Вот тут Гете прав: продолжение жизни означает надежду. Смерть — отмена выбора. Чем больше сужается выбор, тем ближе мы к смерти. Жестокость страшнейшая — отнять надежду, не отняв окончательно жизни. Это как тюремный пожизненный срок. Как гражданство в некоторых странах. Лучшим выходом было бы жить так, будто надежда не отменена, день ото дня, вслепую. Но тут требуется немыслимое самообладание.
10 февраля
На прошлой неделе дважды был Стайдлер. Кажется, видит во мне достойного собрата. То есть, рискну сказать, считает, что мы два сапога пара. Я ничего не имел бы против его визитов и пусть себе считал бы что хочет, но только вот опять через несколько часов — это чувство, будто мы предаемся вместе стыдному греху. Мы курим, разговариваем. Он рассказывает-о своих похождениях в Калифорнии, в больнице, о теперешних своих делах. Оказывается, он получает десять долларов в неделю от матери и еще пять от брата. Благодаря строжайшей экономии живет на двенадцать, остальное уходит на лошадей. Бывает, выигрывает, но вообще, он подсчитал, за последние десять лет ухнул на это дело четыре тысячи долларов.
Он такие вещи обсуждать не любит. Упоминает мимоходом. Он не слепой, понимает, какая все это пошлость и муть. Но считает, что от пошлости никуда не денешься. Всюду дрянь, и притом показуха. А чего уж прикидываться? Все равно все вылезет наружу и ты же окажешься в дураках. Так буквально он выражается. Начнешь его расспрашивать о житейских подробностях — смотрит с удивлением. Нет, без обиды. Но то, что такая заведомая тягомотина может тебя интересовать, искренне его удивляет. Лучше он расскажет, как зевнул или сорвал куш, как словчил, как отбрил, расколол кого-то, какое подковыристое письмо послал кредитору, о своей незабываемой встрече.

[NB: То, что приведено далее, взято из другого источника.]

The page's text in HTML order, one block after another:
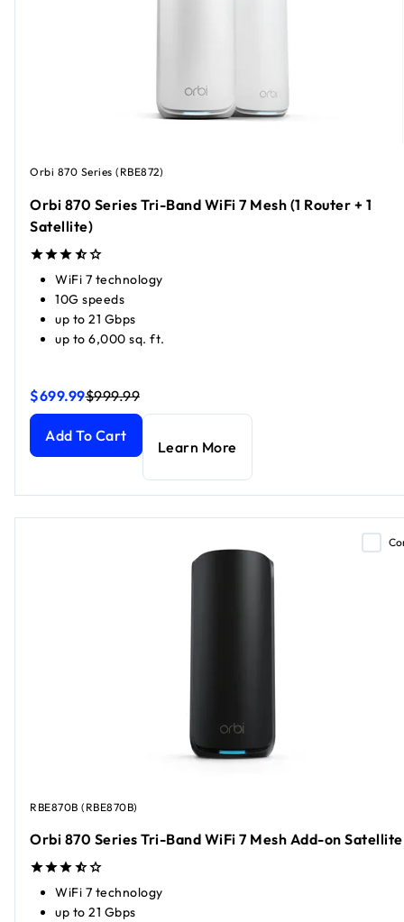
Orbi 870 Series (RBE872)
Orbi 870 Series Tri-Band WiFi 7 Mesh (1 Router + 1
Satellite)
WiFi 7 technology
10G speeds
up to 21 Gbps
up to 6,000 sq. ft.
$699.99
Orbi 870 Series Tri-Band WiFi 7 Mesh (1 Router + 1
$999.99
Orbi 870 Series Tri-Band WiFi 7 Mesh (1 Router + 1
Add To Cart
Learn More
RBE870B (RBE870B)
Orbi 870 Series Tri-Band WiFi 7 Mesh Add-on Satellite
WiFi 7 technology
up to 21 Gbps

В последний раз поведал долгую, изнурительную историю об ухаживании за норвежкой, которая живет с ним в одном отеле — «Лаэрд-тауэрс». Познакомились в День благодарения, в холле. Хартли, коридорный, ему сигнализировал, и он пошел на приступ. Сперва, конечно, он ей не показался. Сначала всегда так бывает. К Рождеству она стала понежнее к нему приглядываться. А денег у него, как назло, полный ноль. Тут он получил информацию, что еще кое-кто в отеле на нее сделал ставку. Хартли держал его в курсе. «Зря старался. Я и без него разгляжу классную кобылку».